WHAT IS BEING ASKED>
Repeat the records exactly, with one exception: no images.
*** DATASET ENTRIES ***
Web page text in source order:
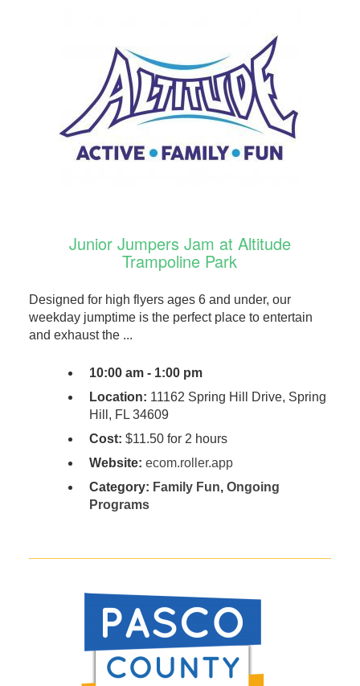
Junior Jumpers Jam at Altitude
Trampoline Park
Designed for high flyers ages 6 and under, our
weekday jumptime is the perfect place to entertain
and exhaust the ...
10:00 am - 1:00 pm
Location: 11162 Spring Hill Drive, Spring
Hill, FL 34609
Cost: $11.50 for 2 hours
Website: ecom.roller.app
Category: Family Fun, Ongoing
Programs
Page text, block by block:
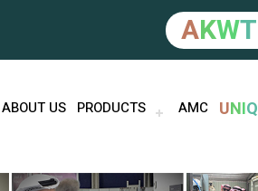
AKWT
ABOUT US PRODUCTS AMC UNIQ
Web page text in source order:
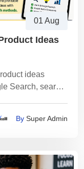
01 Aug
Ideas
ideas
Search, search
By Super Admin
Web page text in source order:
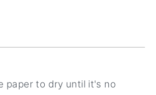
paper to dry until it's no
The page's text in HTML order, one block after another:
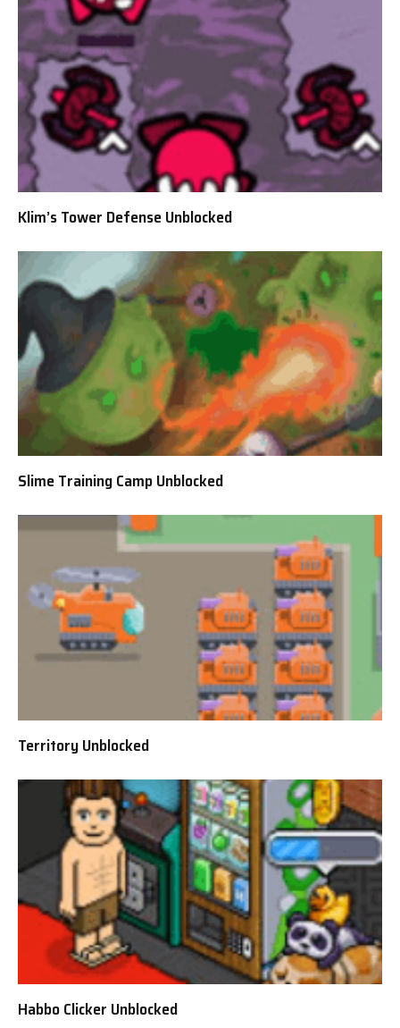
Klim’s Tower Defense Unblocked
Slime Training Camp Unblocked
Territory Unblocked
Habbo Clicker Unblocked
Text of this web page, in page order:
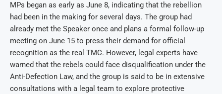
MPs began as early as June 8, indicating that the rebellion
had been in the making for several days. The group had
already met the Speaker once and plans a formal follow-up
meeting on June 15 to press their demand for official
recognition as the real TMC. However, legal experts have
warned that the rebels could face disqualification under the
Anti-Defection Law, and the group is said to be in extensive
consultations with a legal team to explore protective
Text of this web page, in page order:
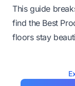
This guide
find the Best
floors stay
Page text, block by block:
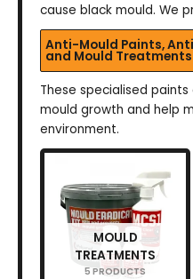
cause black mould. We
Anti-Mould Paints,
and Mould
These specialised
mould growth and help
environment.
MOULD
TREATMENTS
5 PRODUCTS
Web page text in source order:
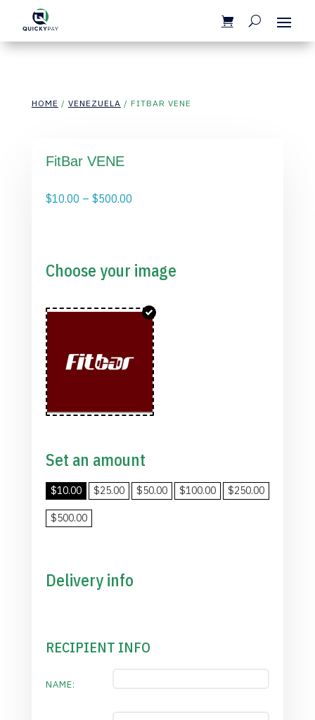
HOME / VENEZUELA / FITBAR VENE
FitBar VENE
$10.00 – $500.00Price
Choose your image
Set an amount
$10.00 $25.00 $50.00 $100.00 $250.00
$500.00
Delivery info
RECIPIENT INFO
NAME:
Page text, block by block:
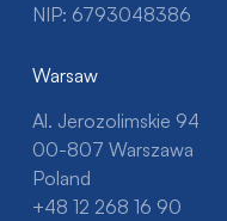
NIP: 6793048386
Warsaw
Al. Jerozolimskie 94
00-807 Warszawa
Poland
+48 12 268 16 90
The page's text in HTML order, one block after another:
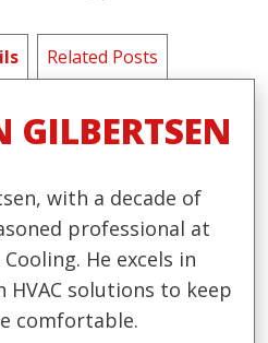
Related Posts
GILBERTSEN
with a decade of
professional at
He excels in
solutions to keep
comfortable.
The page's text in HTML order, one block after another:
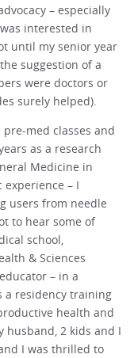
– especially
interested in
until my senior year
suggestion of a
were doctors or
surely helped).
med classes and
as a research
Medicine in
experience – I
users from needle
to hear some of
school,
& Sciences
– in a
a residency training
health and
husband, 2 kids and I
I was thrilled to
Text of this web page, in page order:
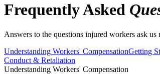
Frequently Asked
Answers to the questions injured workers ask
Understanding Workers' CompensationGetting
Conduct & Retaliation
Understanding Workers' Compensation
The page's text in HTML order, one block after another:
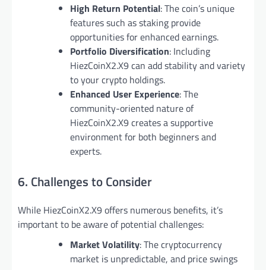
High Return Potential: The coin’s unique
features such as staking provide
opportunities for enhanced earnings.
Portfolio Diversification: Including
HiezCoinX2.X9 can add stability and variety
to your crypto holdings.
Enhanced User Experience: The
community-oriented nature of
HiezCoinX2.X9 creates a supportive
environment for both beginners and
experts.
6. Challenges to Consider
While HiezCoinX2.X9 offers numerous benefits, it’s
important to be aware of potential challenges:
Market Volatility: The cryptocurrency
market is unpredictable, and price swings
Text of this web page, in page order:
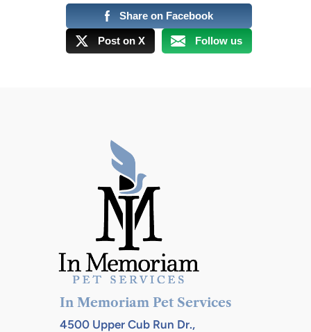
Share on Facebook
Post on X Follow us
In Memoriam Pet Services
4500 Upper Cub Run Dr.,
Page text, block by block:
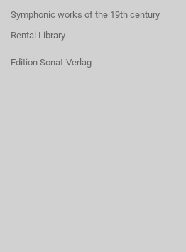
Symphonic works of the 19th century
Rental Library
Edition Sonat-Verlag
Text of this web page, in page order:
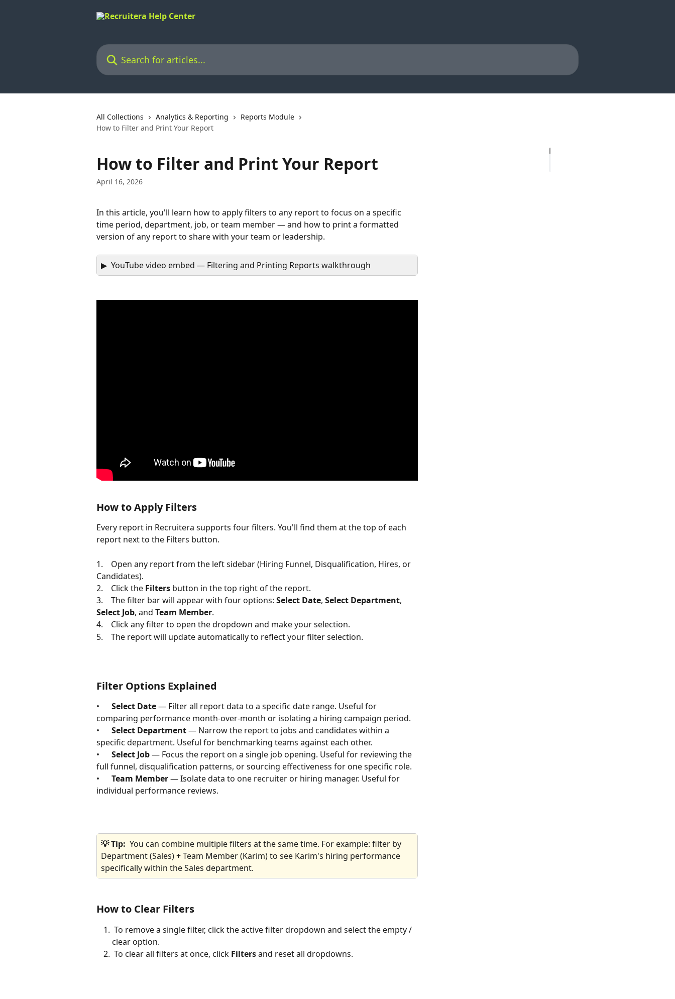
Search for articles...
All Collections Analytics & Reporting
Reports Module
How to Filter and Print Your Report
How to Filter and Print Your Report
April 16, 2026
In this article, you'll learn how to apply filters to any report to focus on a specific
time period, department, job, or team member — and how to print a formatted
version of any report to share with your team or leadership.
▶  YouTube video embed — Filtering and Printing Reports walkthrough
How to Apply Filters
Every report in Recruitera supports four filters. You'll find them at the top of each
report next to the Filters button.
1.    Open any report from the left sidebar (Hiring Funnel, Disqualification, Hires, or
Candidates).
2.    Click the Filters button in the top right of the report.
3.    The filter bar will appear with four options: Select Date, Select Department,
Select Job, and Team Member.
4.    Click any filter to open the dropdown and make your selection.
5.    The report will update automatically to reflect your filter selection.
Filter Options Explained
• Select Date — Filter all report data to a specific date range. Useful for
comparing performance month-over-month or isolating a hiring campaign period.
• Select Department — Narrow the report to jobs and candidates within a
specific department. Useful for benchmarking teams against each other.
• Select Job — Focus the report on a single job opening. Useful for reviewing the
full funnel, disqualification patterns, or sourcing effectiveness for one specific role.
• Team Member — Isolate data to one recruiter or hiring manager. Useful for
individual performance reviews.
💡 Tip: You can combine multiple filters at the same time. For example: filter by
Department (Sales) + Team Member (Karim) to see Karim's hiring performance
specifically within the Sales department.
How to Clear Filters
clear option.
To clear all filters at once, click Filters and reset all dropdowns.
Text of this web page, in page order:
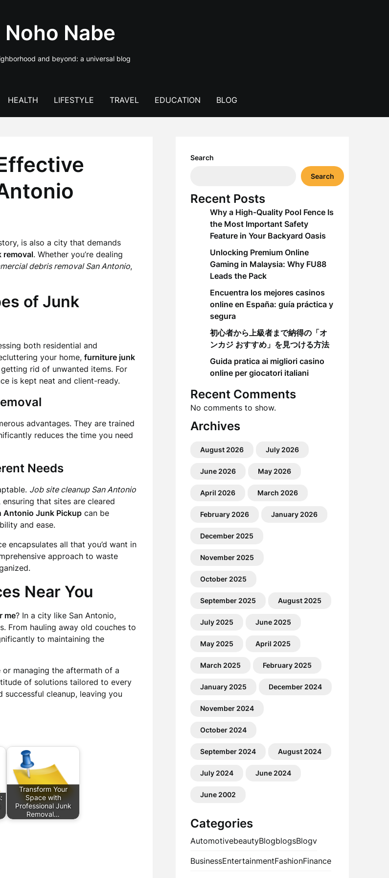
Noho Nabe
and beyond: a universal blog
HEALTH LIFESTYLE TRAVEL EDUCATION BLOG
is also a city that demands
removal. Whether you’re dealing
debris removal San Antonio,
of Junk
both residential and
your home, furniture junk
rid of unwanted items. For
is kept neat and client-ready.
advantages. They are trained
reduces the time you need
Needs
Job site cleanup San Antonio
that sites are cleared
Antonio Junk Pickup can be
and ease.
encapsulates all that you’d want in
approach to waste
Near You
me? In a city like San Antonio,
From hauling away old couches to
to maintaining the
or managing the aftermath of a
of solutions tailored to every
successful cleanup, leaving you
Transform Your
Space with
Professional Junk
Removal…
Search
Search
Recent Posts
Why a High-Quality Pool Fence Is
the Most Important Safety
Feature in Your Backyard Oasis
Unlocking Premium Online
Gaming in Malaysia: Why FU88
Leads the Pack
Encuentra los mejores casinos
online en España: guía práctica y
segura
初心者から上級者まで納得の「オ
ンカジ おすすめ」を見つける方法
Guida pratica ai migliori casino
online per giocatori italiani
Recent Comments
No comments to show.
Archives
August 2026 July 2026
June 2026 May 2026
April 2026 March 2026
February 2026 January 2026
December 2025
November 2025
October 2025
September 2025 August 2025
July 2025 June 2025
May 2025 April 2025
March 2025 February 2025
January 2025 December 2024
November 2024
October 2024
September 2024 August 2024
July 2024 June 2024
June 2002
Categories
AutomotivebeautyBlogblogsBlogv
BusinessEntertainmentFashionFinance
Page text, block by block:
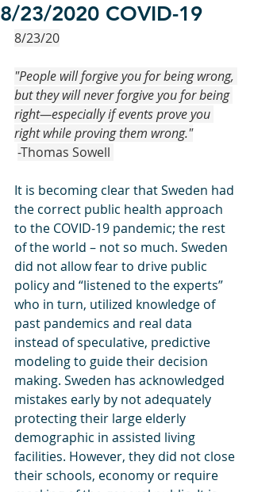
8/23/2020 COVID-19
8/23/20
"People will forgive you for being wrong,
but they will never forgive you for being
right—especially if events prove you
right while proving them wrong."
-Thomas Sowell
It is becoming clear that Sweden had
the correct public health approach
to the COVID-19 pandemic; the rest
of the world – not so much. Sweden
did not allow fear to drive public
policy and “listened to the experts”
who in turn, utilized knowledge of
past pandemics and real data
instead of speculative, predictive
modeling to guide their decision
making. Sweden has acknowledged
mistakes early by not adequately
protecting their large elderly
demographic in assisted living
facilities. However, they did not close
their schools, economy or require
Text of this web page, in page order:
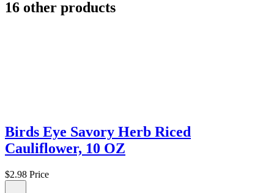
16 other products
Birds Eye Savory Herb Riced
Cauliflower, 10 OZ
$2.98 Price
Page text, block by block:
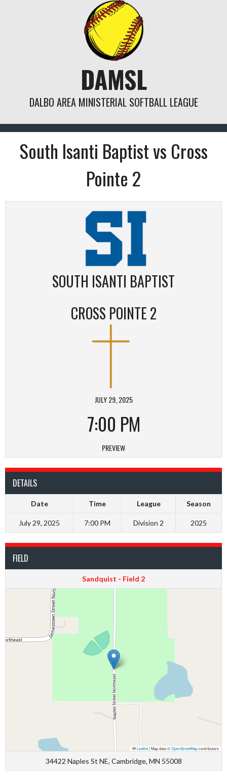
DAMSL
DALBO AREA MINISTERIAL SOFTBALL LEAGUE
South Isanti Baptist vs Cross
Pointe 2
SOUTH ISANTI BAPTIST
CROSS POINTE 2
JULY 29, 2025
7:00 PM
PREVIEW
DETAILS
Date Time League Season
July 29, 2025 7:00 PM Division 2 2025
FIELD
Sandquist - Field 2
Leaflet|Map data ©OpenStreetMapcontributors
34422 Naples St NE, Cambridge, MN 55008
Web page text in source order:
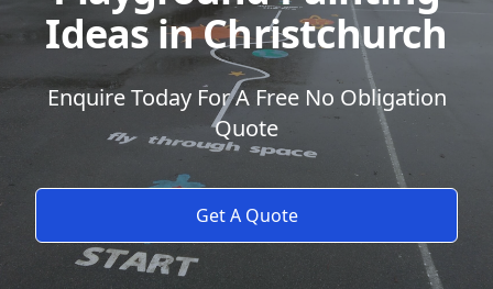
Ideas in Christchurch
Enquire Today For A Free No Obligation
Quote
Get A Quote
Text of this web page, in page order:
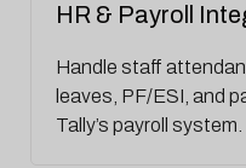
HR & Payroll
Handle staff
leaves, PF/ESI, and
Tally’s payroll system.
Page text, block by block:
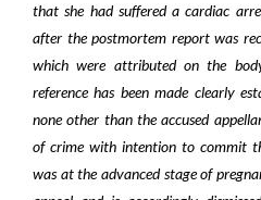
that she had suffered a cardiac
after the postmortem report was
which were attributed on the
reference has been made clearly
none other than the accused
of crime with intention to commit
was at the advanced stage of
*** End of DATASET ENTRIES ***
OUTPUT OF THE TASK>
Web page text in source order:
Junior Jumpers Jam at Altitude
Trampoline Park
Designed for high flyers ages 6 and under, our
weekday jumptime is the perfect place to entertain
and exhaust the ...
10:00 am - 1:00 pm
Location: 11162 Spring Hill Drive, Spring
Hill, FL 34609
Cost: $11.50 for 2 hours
Website: ecom.roller.app
Category: Family Fun, Ongoing
Programs
Page text, block by block:
AKWT
ABOUT US PRODUCTS AMC UNIQ
Web page text in source order:
01 Aug
Ideas
ideas
Search, search
By Super Admin
Web page text in source order:
paper to dry until it's no
The page's text in HTML order, one block after another:
Klim’s Tower Defense Unblocked
Slime Training Camp Unblocked
Territory Unblocked
Habbo Clicker Unblocked
Text of this web page, in page order:
MPs began as early as June 8, indicating that the rebellion
had been in the making for several days. The group had
already met the Speaker once and plans a formal follow-up
meeting on June 15 to press their demand for official
recognition as the real TMC. However, legal experts have
warned that the rebels could face disqualification under the
Anti-Defection Law, and the group is said to be in extensive
consultations with a legal team to explore protective
Text of this web page, in page order:
This guide
find the Best
floors stay
Page text, block by block:
cause black mould. We
Anti-Mould Paints,
and Mould
These specialised
mould growth and help
environment.
MOULD
TREATMENTS
5 PRODUCTS
Web page text in source order:
HOME / VENEZUELA / FITBAR VENE
FitBar VENE
$10.00 – $500.00Price
Choose your image
Set an amount
$10.00 $25.00 $50.00 $100.00 $250.00
$500.00
Delivery info
RECIPIENT INFO
NAME:
Page text, block by block:
NIP: 6793048386
Warsaw
Al. Jerozolimskie 94
00-807 Warszawa
Poland
+48 12 268 16 90
The page's text in HTML order, one block after another:
Related Posts
GILBERTSEN
with a decade of
professional at
He excels in
solutions to keep
comfortable.
The page's text in HTML order, one block after another:
– especially
interested in
until my senior year
suggestion of a
were doctors or
surely helped).
med classes and
as a research
Medicine in
experience – I
users from needle
to hear some of
school,
& Sciences
– in a
a residency training
health and
husband, 2 kids and I
I was thrilled to
Text of this web page, in page order:
Frequently Asked
Answers to the questions injured workers ask
Understanding Workers' CompensationGetting
Conduct & Retaliation
Understanding Workers' Compensation
The page's text in HTML order, one block after another:
High Return Potential: The coin’s unique
features such as staking provide
opportunities for enhanced earnings.
Portfolio Diversification: Including
HiezCoinX2.X9 can add stability and variety
to your crypto holdings.
Enhanced User Experience: The
community-oriented nature of
HiezCoinX2.X9 creates a supportive
environment for both beginners and
experts.
6. Challenges to Consider
While HiezCoinX2.X9 offers numerous benefits, it’s
important to be aware of potential challenges:
Market Volatility: The cryptocurrency
market is unpredictable, and price swings
Text of this web page, in page order:
Share on Facebook
Post on X Follow us
In Memoriam Pet Services
4500 Upper Cub Run Dr.,
Page text, block by block:
Symphonic works of the 19th century
Rental Library
Edition Sonat-Verlag
Text of this web page, in page order:
Search for articles...
All Collections Analytics & Reporting
Reports Module
How to Filter and Print Your Report
How to Filter and Print Your Report
April 16, 2026
In this article, you'll learn how to apply filters to any report to focus on a specific
time period, department, job, or team member — and how to print a formatted
version of any report to share with your team or leadership.
▶  YouTube video embed — Filtering and Printing Reports walkthrough
How to Apply Filters
Every report in Recruitera supports four filters. You'll find them at the top of each
report next to the Filters button.
1.    Open any report from the left sidebar (Hiring Funnel, Disqualification, Hires, or
Candidates).
2.    Click the Filters button in the top right of the report.
3.    The filter bar will appear with four options: Select Date, Select Department,
Select Job, and Team Member.
4.    Click any filter to open the dropdown and make your selection.
5.    The report will update automatically to reflect your filter selection.
Filter Options Explained
• Select Date — Filter all report data to a specific date range. Useful for
comparing performance month-over-month or isolating a hiring campaign period.
• Select Department — Narrow the report to jobs and candidates within a
specific department. Useful for benchmarking teams against each other.
• Select Job — Focus the report on a single job opening. Useful for reviewing the
full funnel, disqualification patterns, or sourcing effectiveness for one specific role.
• Team Member — Isolate data to one recruiter or hiring manager. Useful for
individual performance reviews.
💡 Tip: You can combine multiple filters at the same time. For example: filter by
Department (Sales) + Team Member (Karim) to see Karim's hiring performance
specifically within the Sales department.
How to Clear Filters
clear option.
To clear all filters at once, click Filters and reset all dropdowns.
Text of this web page, in page order:
Noho Nabe
and beyond: a universal blog
HEALTH LIFESTYLE TRAVEL EDUCATION BLOG
is also a city that demands
removal. Whether you’re dealing
debris removal San Antonio,
of Junk
both residential and
your home, furniture junk
rid of unwanted items. For
is kept neat and client-ready.
advantages. They are trained
reduces the time you need
Needs
Job site cleanup San Antonio
that sites are cleared
Antonio Junk Pickup can be
and ease.
encapsulates all that you’d want in
approach to waste
Near You
me? In a city like San Antonio,
From hauling away old couches to
to maintaining the
or managing the aftermath of a
of solutions tailored to every
successful cleanup, leaving you
Transform Your
Space with
Professional Junk
Removal…
Search
Search
Recent Posts
Why a High-Quality Pool Fence Is
the Most Important Safety
Feature in Your Backyard Oasis
Unlocking Premium Online
Gaming in Malaysia: Why FU88
Leads the Pack
Encuentra los mejores casinos
online en España: guía práctica y
segura
初心者から上級者まで納得の「オ
ンカジ おすすめ」を見つける方法
Guida pratica ai migliori casino
online per giocatori italiani
Recent Comments
No comments to show.
Archives
August 2026 July 2026
June 2026 May 2026
April 2026 March 2026
February 2026 January 2026
December 2025
November 2025
October 2025
September 2025 August 2025
July 2025 June 2025
May 2025 April 2025
March 2025 February 2025
January 2025 December 2024
November 2024
October 2024
September 2024 August 2024
July 2024 June 2024
June 2002
Categories
AutomotivebeautyBlogblogsBlogv
BusinessEntertainmentFashionFinance
Page text, block by block:
8/23/2020 COVID-19
8/23/20
"People will forgive you for being wrong,
but they will never forgive you for being
right—especially if events prove you
right while proving them wrong."
-Thomas Sowell
It is becoming clear that Sweden had
the correct public health approach
to the COVID-19 pandemic; the rest
of the world – not so much. Sweden
did not allow fear to drive public
policy and “listened to the experts”
who in turn, utilized knowledge of
past pandemics and real data
instead of speculative, predictive
modeling to guide their decision
making. Sweden has acknowledged
mistakes early by not adequately
protecting their large elderly
demographic in assisted living
facilities. However, they did not close
their schools, economy or require
Text of this web page, in page order:
16 other products
Birds Eye Savory Herb Riced
Cauliflower, 10 OZ
$2.98 Price
Page text, block by block:
DAMSL
DALBO AREA MINISTERIAL SOFTBALL LEAGUE
South Isanti Baptist vs Cross
Pointe 2
SOUTH ISANTI BAPTIST
CROSS POINTE 2
JULY 29, 2025
7:00 PM
PREVIEW
DETAILS
Date Time League Season
July 29, 2025 7:00 PM Division 2 2025
FIELD
Sandquist - Field 2
Leaflet|Map data ©OpenStreetMapcontributors
34422 Naples St NE, Cambridge, MN 55008
Web page text in source order:
Ideas in Christchurch
Enquire Today For A Free No Obligation
Quote
Get A Quote
Text of this web page, in page order:
HR & Payroll
Handle staff
leaves, PF/ESI, and
Tally’s payroll system.
Page text, block by block:
that she had suffered a cardiac
after the postmortem report was
which were attributed on the
reference has been made clearly
none other than the accused
of crime with intention to commit
was at the advanced stage of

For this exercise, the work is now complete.